L1 and L2 regularisation owes its name to L1 and L2 norm of a vector w respectively. Here’s a primer on norms:

###### 1-norm (also known as L1 norm):
$ ||w||_1 = |w_1|+|w_2|+...+|w_N| $  

###### 2-norm (also known as L2 norm or Euclidean norm)
$ ||w||_2 = (|w_1|^2 + |w_2|^2 + ... + |w_N|^2)^\frac{1}{2} $

######  p-norm
$ ||w||_p = (|w_1|^p + |w_2|^p + ... + |w_N|^p)^\frac{1}{p} $

A linear regression model that implements L1 norm for regularization is called **lasso regression**.

## Regularization Exercise
Perhaps it's not too surprising at this point, but there are classes in sklearn that will help us perform regularization with our linear regression. Let's get practice with implementing that in this exercise. In `data/regular.csv`, there is data for a bunch of points including six predictor variables and one outcome variable. Use sklearn's [Lasso](http://scikit-learn.org/stable/modules/generated/sklearn.linear_model.Lasso.html) class to fit a linear regression model to the data, while also using L1 regularization to control for model complexity.

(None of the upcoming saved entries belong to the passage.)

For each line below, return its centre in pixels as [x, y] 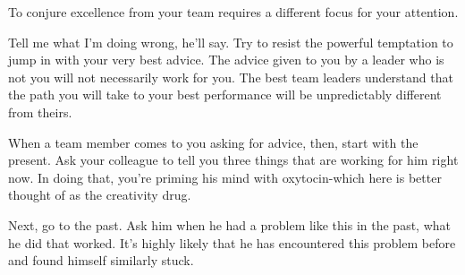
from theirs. [40, 112]
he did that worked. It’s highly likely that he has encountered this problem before [232, 242]
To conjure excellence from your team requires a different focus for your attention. [233, 12]
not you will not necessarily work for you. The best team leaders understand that [231, 77]
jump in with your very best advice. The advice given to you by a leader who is [226, 60]
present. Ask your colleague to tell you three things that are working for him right [233, 160]
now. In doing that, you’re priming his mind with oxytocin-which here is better [225, 177]
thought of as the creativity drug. [100, 195]
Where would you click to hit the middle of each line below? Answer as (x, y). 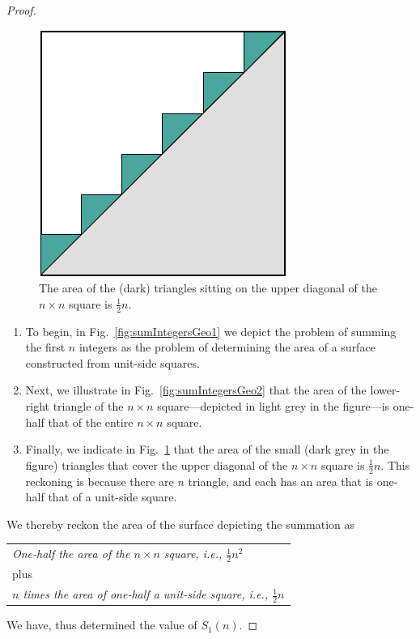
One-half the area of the (71, 554)
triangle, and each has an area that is (281, 481)
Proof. (21, 10)
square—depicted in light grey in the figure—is (274, 405)
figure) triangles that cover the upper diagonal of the (157, 464)
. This (395, 464)
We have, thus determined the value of (102, 625)
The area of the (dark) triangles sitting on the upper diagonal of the (208, 288)
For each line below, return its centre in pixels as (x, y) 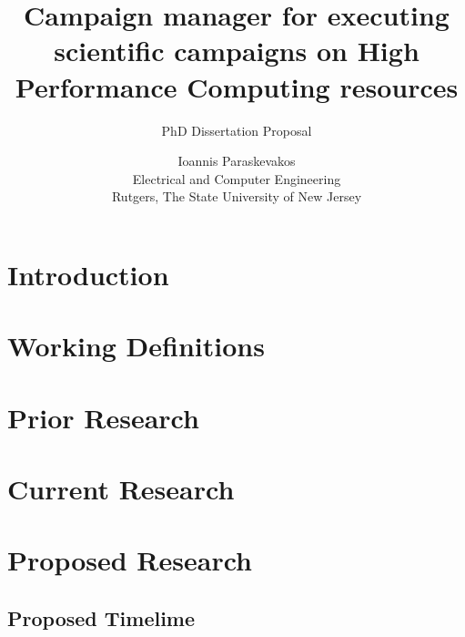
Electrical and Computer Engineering (237, 178)
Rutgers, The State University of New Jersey (237, 196)
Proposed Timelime (101, 617)
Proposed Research (130, 560)
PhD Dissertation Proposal (237, 130)
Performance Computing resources (237, 86)
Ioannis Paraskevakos (237, 161)
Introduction (88, 274)
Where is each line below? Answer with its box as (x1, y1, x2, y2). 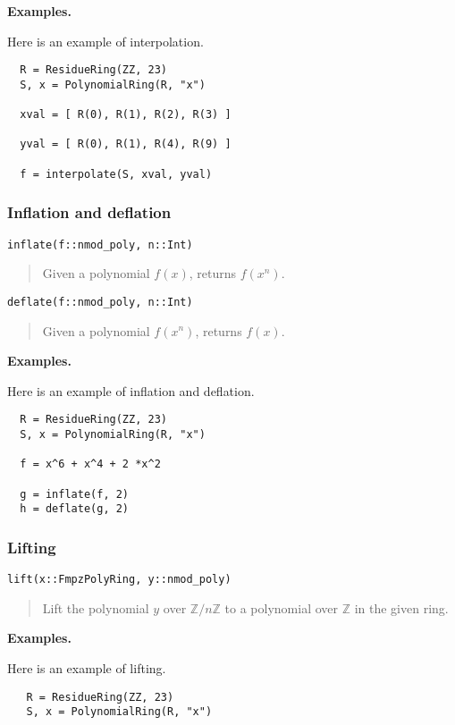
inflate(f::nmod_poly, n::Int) (7, 238, 193, 251)
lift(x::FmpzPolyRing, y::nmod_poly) (7, 573, 232, 586)
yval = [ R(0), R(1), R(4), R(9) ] (20, 138, 232, 151)
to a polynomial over (224, 598, 339, 617)
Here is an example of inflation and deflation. (7, 381, 255, 400)
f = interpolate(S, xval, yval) (20, 167, 213, 181)
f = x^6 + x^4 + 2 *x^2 (20, 458, 161, 471)
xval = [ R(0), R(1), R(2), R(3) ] (20, 108, 232, 122)
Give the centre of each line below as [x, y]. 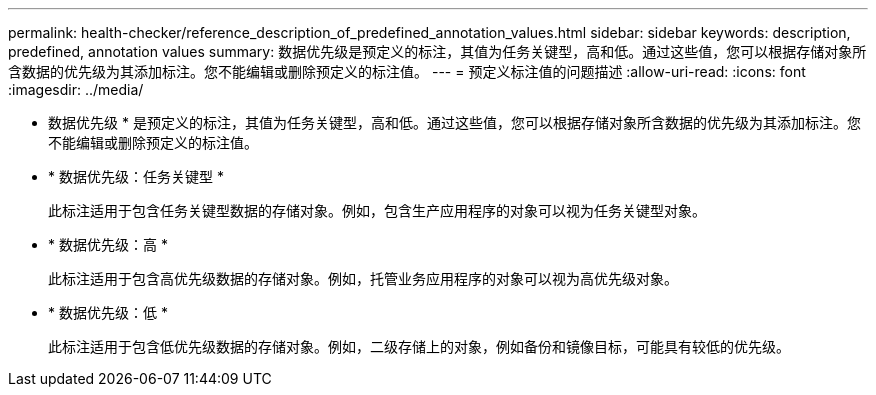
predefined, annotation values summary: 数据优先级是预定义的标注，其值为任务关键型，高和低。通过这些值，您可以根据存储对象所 [437, 51]
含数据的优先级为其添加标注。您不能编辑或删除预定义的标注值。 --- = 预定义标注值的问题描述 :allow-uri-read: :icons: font [407, 71]
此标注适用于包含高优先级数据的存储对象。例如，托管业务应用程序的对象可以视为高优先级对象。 [363, 278]
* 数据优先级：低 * [108, 312]
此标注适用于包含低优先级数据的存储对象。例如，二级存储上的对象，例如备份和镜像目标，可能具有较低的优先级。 [419, 346]
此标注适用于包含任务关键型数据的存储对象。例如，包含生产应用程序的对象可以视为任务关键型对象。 [377, 210]
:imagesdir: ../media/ [76, 89]
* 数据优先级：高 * [108, 244]
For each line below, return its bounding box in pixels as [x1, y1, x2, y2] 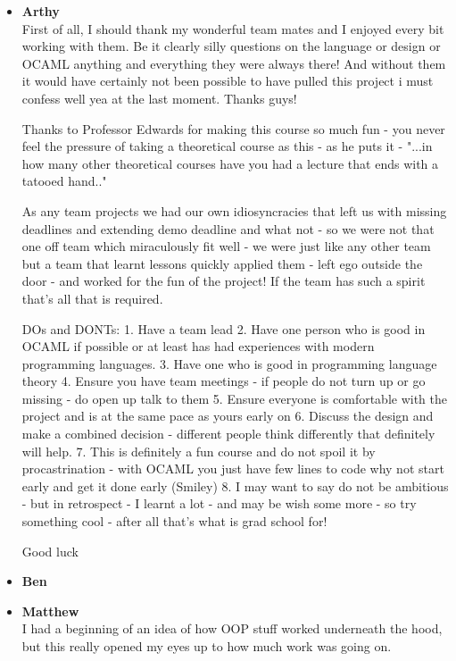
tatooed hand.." [21, 172, 107, 190]
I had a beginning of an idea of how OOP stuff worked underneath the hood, [21, 619, 443, 638]
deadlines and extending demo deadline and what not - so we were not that [21, 219, 435, 238]
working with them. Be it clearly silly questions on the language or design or [21, 37, 441, 55]
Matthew [21, 601, 79, 620]
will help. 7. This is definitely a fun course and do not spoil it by [21, 441, 376, 460]
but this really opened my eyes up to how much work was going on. [21, 637, 392, 655]
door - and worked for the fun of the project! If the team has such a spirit [21, 272, 426, 290]
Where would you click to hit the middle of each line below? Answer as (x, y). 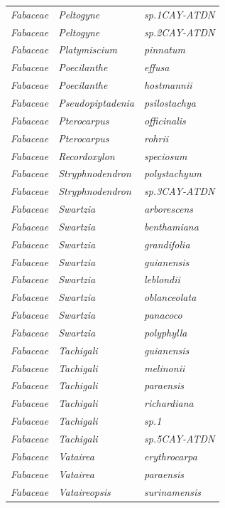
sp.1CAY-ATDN (179, 14)
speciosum (165, 155)
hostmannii (168, 85)
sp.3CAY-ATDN (179, 191)
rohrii (156, 138)
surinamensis (172, 491)
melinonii (164, 367)
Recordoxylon (87, 155)
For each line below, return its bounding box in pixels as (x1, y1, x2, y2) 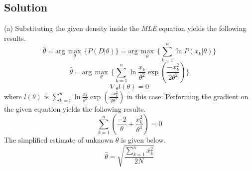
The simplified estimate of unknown (4, 135, 114, 145)
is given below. (121, 135, 166, 145)
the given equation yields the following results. (4, 103, 146, 114)
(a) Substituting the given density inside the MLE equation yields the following (4, 23, 247, 33)
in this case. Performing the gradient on (126, 91, 249, 101)
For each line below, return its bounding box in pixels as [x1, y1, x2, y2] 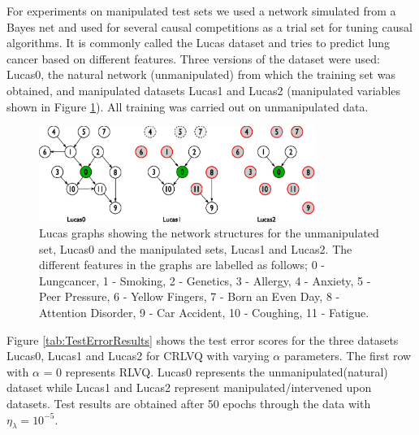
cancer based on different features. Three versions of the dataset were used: [6, 50, 380, 67]
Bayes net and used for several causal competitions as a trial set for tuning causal [6, 18, 413, 35]
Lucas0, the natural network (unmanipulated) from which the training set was [6, 66, 395, 83]
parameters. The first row [283, 347, 412, 364]
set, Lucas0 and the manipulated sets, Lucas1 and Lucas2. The [39, 240, 352, 257]
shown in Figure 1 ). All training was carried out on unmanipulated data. [6, 98, 369, 115]
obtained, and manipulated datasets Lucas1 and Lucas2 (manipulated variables [6, 81, 401, 98]
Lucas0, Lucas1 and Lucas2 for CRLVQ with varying [6, 347, 270, 364]
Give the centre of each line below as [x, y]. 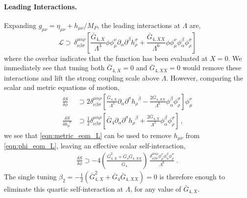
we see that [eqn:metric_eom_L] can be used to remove [88, 135]
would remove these [212, 68]
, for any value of [156, 188]
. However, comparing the [205, 77]
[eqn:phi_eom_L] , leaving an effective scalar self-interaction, [95, 146]
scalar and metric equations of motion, [62, 87]
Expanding [20, 25]
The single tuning [30, 176]
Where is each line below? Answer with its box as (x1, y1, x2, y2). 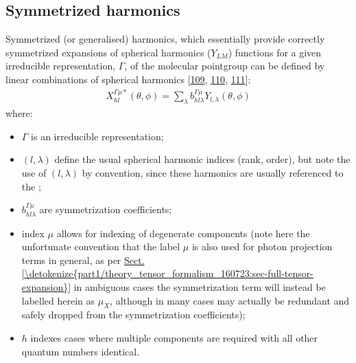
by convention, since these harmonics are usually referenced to (82, 166, 344, 179)
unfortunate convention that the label (21, 239, 180, 254)
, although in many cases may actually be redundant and (110, 293, 350, 307)
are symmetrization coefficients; (39, 202, 172, 217)
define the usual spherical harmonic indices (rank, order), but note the (54, 152, 351, 166)
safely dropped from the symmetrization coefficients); (21, 307, 246, 322)
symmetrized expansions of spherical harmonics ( (5, 45, 211, 59)
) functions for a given (228, 45, 322, 59)
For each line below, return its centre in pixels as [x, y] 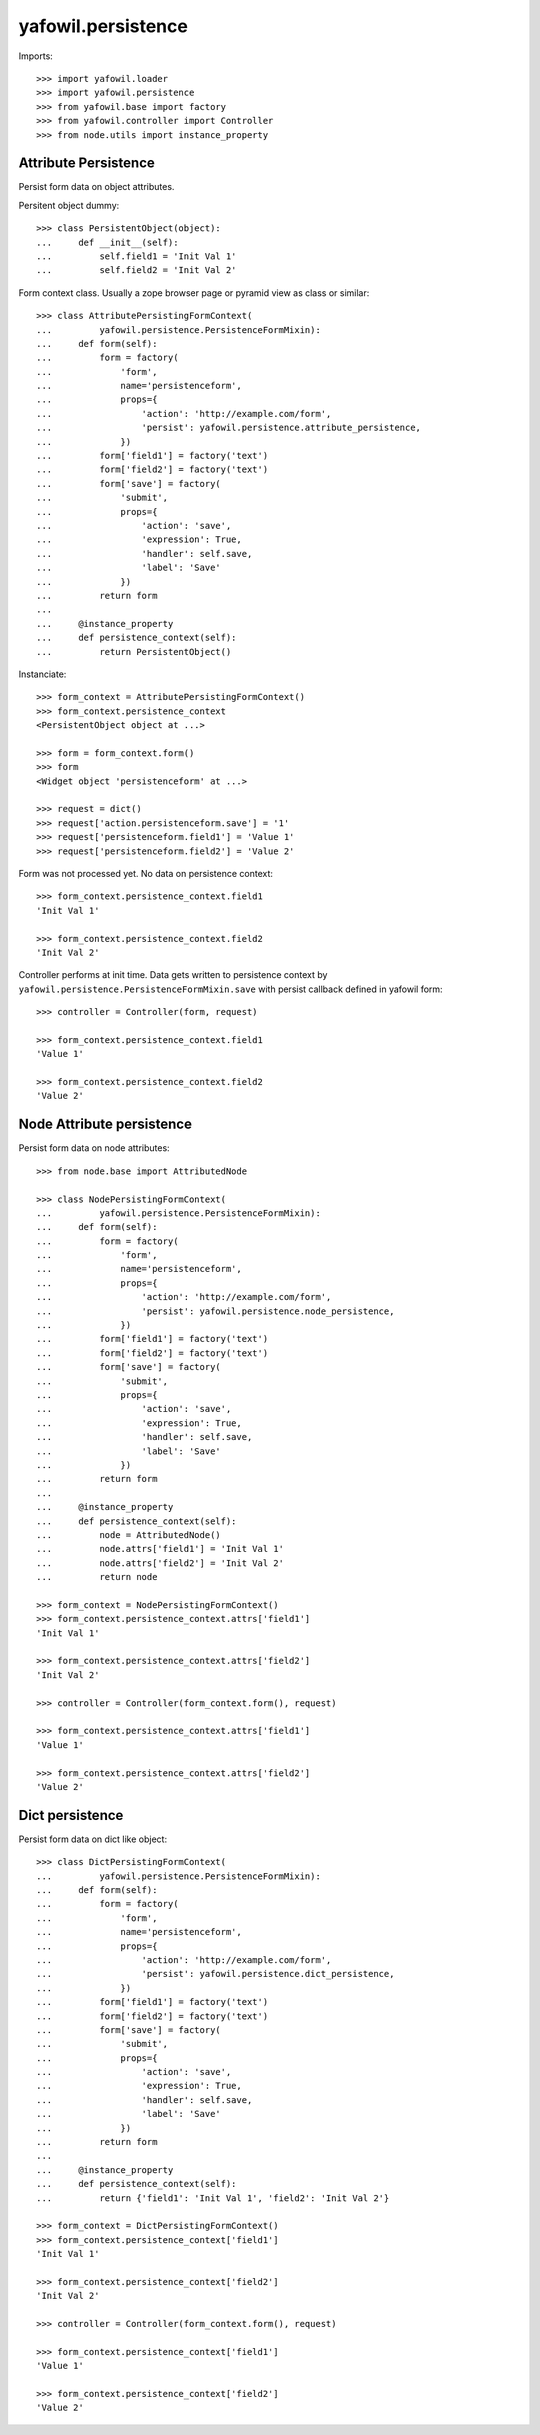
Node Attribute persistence [105, 1124]
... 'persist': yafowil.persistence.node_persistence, [215, 1311]
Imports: [36, 56]
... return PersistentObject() [134, 651]
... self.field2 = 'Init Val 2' [136, 270]
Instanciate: [42, 674]
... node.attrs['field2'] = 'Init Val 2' [160, 1563]
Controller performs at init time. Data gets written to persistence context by [173, 975]
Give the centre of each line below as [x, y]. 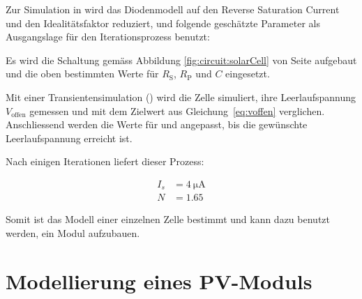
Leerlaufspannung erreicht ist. [69, 138]
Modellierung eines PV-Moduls [159, 281]
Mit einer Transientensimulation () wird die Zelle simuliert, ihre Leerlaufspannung [181, 97]
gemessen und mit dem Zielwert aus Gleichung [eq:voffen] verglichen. [177, 110]
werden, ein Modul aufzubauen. [73, 233]
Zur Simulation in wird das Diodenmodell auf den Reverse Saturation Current [173, 9]
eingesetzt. [248, 74]
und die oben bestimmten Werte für [82, 74]
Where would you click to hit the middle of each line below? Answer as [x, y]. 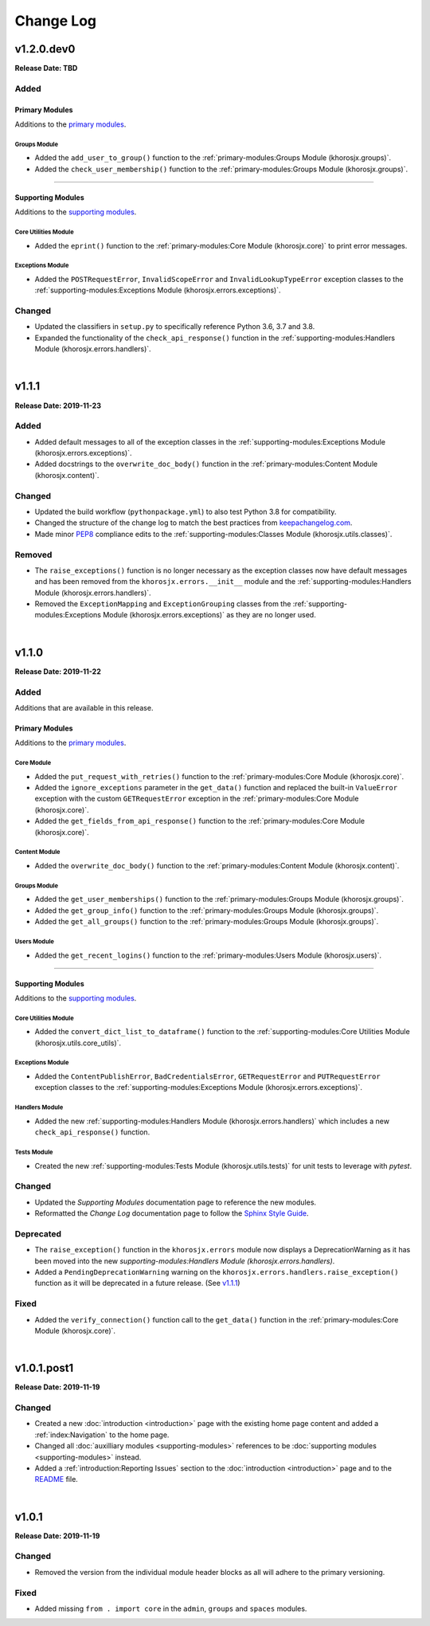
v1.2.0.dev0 [45, 49]
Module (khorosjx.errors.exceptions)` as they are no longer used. [209, 615]
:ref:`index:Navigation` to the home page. [102, 1435]
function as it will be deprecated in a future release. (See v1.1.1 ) [137, 1283]
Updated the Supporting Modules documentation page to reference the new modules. [176, 1202]
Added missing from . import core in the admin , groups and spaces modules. [171, 1608]
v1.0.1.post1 [44, 1368]
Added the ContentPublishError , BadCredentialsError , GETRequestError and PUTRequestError [208, 1076]
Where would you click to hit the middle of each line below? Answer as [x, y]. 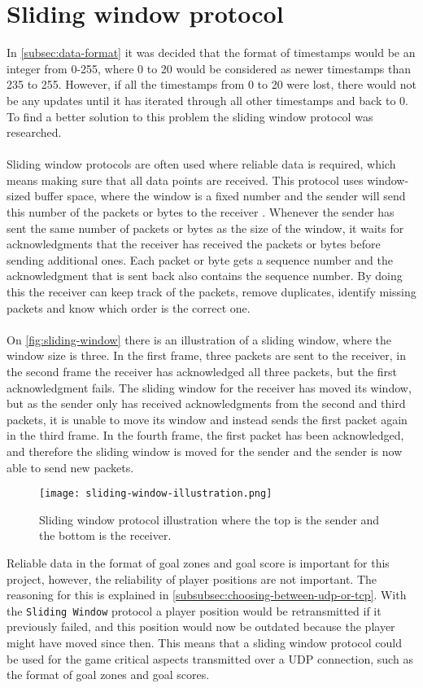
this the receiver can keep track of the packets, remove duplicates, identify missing [211, 292]
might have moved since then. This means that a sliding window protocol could [205, 643]
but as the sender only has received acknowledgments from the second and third [206, 403]
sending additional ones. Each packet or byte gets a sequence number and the [200, 259]
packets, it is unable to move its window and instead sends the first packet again [207, 419]
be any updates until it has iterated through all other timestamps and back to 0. [207, 100]
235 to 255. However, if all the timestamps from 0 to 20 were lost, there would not [211, 84]
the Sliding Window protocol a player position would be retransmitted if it [194, 610]
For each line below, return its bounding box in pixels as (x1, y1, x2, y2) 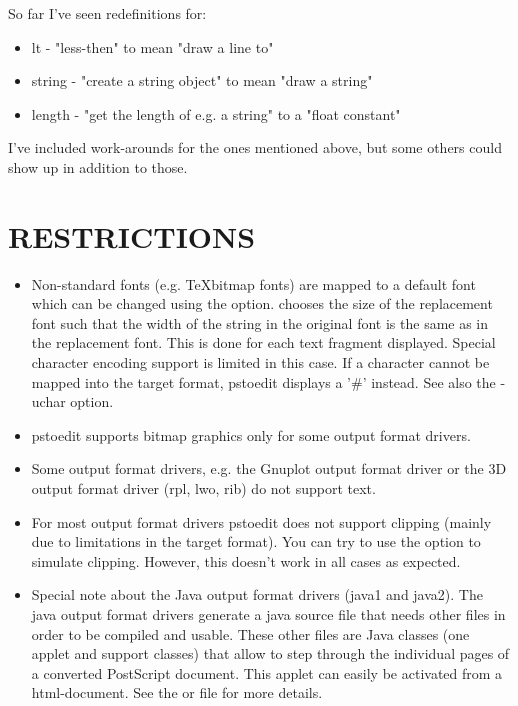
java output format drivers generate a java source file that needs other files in (31, 604, 506, 624)
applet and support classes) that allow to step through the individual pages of (31, 643, 510, 664)
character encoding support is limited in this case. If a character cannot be (31, 352, 490, 373)
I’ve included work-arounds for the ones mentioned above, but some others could (8, 137, 502, 158)
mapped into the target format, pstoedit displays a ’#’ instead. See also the (31, 371, 496, 392)
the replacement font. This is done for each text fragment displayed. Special (31, 332, 496, 353)
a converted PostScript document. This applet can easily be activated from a (31, 662, 503, 683)
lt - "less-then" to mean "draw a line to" (31, 36, 274, 57)

#### 1. Import libraries and load the data
* The data is in the file `data/regular.csv`. Note that there's **no header row** on this file.
* Split the data so that the six predictor features (first six columns) are stored in `X`, and the outcome feature (last column) is stored in `y`.

In [1]:
import numpy as np
import pandas as pd
from sklearn.linear_model import Lasso

In [2]:
train_data = pd.read_csv('data/regular.csv', header=None)
X = train_data.iloc[:,:-1]
y = train_data.iloc[:,-1]

#### 2. Fit data using linear regression with Lasso regularization
* Create an instance of sklearn's `Lasso` class and assign it to the variable `lasso_reg`. No need to set any parameter values: use the default values for this exercise.

In [3]:
lasso_reg = Lasso()

* Use the `Lasso` object's [.fit()](https://scikit-learn.org/stable/modules/generated/sklearn.linear_model.Lasso.html#sklearn.linear_model.Lasso.fit) method to fit the regression model onto the data.

In [4]:
lasso_reg.fit(X,y)

Lasso(alpha=1.0, copy_X=True, fit_intercept=True, max_iter=1000,
      normalize=False, positive=False, precompute=False, random_state=None,
      selection='cyclic', tol=0.0001, warm_start=False)

#### 3. Inspect the coefficients of the regression model
* Obtain the coefficients of the fit regression model using the `coef_` attribute of the `Lasso` object. Store this in the `reg_coef` variable. Finally, the coefficients should be printed out.

In [5]:
reg_coef = lasso_reg.coef_
print(reg_coef)

[ 0.          2.35793224  2.00441646 -0.05511954 -3.92808318  0.        ]